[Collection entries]
----

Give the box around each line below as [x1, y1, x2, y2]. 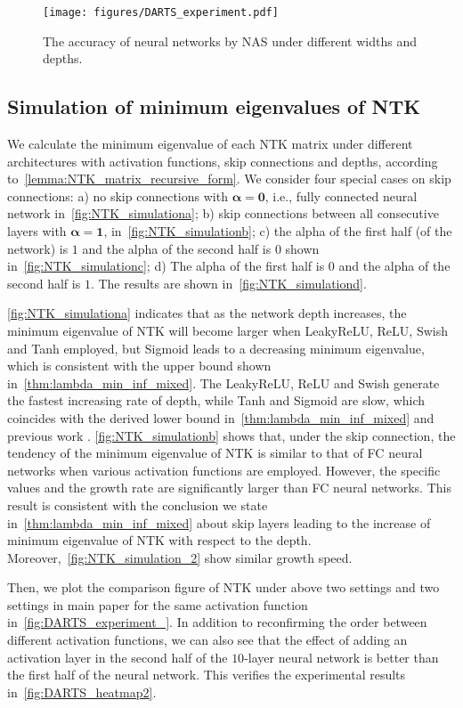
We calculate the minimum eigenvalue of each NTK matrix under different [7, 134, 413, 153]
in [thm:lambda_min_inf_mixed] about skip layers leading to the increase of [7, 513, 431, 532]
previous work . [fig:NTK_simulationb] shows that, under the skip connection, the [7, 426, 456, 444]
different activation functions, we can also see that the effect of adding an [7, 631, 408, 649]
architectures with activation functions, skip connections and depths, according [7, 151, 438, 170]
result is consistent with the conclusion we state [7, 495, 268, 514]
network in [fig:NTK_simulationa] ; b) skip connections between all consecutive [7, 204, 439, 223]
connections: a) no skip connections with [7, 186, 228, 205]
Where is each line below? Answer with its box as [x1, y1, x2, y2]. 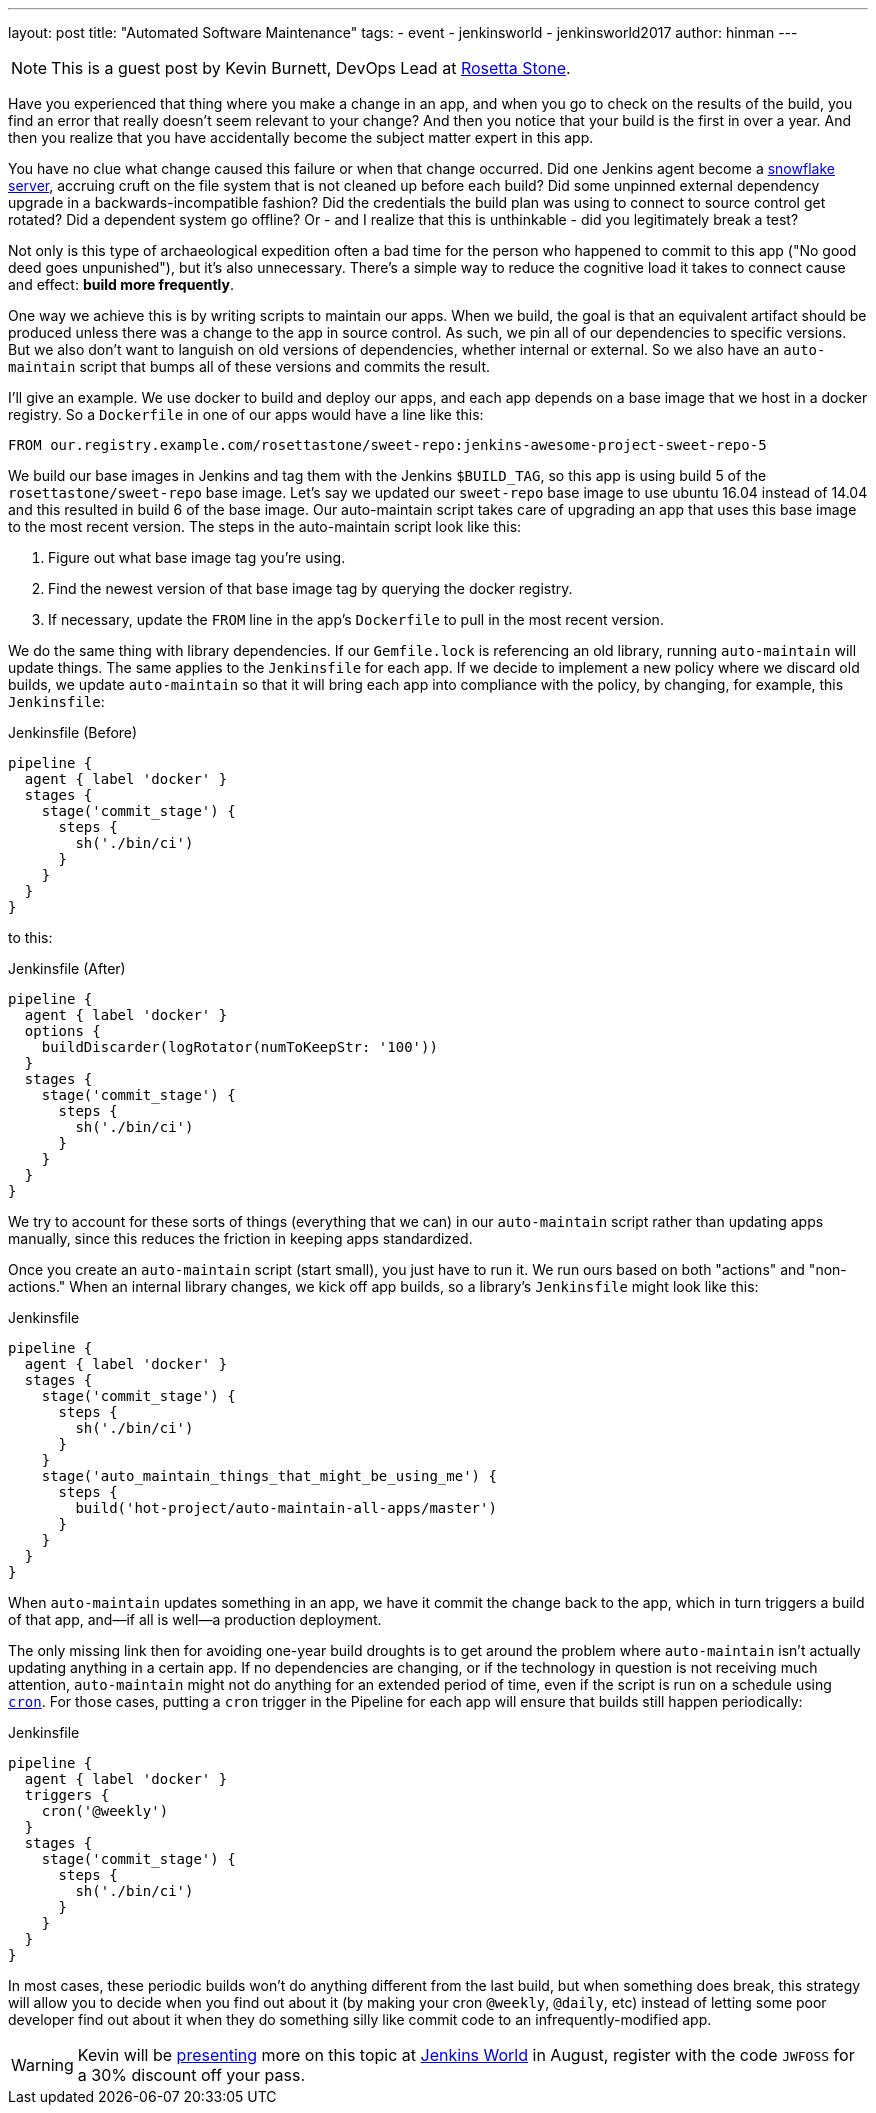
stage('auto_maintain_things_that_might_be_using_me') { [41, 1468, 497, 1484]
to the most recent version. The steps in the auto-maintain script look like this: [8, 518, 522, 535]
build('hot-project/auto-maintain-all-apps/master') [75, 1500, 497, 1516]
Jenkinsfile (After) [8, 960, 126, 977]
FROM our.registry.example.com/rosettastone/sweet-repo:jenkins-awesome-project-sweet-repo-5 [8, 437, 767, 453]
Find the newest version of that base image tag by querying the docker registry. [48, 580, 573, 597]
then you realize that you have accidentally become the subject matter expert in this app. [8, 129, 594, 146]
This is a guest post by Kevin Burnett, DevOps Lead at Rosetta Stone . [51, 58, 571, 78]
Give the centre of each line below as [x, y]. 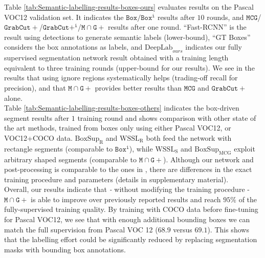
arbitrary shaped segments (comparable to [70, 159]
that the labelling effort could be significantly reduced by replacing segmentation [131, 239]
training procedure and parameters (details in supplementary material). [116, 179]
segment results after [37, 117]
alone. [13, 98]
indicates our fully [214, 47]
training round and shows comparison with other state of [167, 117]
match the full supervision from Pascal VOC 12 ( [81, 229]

----

Each of the records above needs to be transcribed exactly, apart from its pictures.

Give the box around each line below as [x1, y1, x2, y2]. 
We calculate the minimum eigenvalue of each NTK matrix under different [7, 134, 413, 153]
in [thm:lambda_min_inf_mixed] about skip layers leading to the increase of [7, 513, 431, 532]
previous work . [fig:NTK_simulationb] shows that, under the skip connection, the [7, 426, 456, 444]
different activation functions, we can also see that the effect of adding an [7, 631, 408, 649]
architectures with activation functions, skip connections and depths, according [7, 151, 438, 170]
result is consistent with the conclusion we state [7, 495, 268, 514]
network in [fig:NTK_simulationa] ; b) skip connections between all consecutive [7, 204, 439, 223]
connections: a) no skip connections with [7, 186, 228, 205]
Where is each line below? Answer with its box as [x1, y1, x2, y2]. 
stage('auto_maintain_things_that_might_be_using_me') { [41, 1468, 497, 1484]
to the most recent version. The steps in the auto-maintain script look like this: [8, 518, 522, 535]
build('hot-project/auto-maintain-all-apps/master') [75, 1500, 497, 1516]
Jenkinsfile (After) [8, 960, 126, 977]
FROM our.registry.example.com/rosettastone/sweet-repo:jenkins-awesome-project-sweet-repo-5 [8, 437, 767, 453]
Find the newest version of that base image tag by querying the docker registry. [48, 580, 573, 597]
then you realize that you have accidentally become the subject matter expert in this app. [8, 129, 594, 146]
This is a guest post by Kevin Burnett, DevOps Lead at Rosetta Stone . [51, 58, 571, 78]
Give the centre of each line below as [x, y]. 
arbitrary shaped segments (comparable to [70, 159]
that the labelling effort could be significantly reduced by replacing segmentation [131, 239]
training procedure and parameters (details in supplementary material). [116, 179]
segment results after [37, 117]
alone. [13, 98]
indicates our fully [214, 47]
training round and shows comparison with other state of [167, 117]
match the full supervision from Pascal VOC 12 ( [81, 229]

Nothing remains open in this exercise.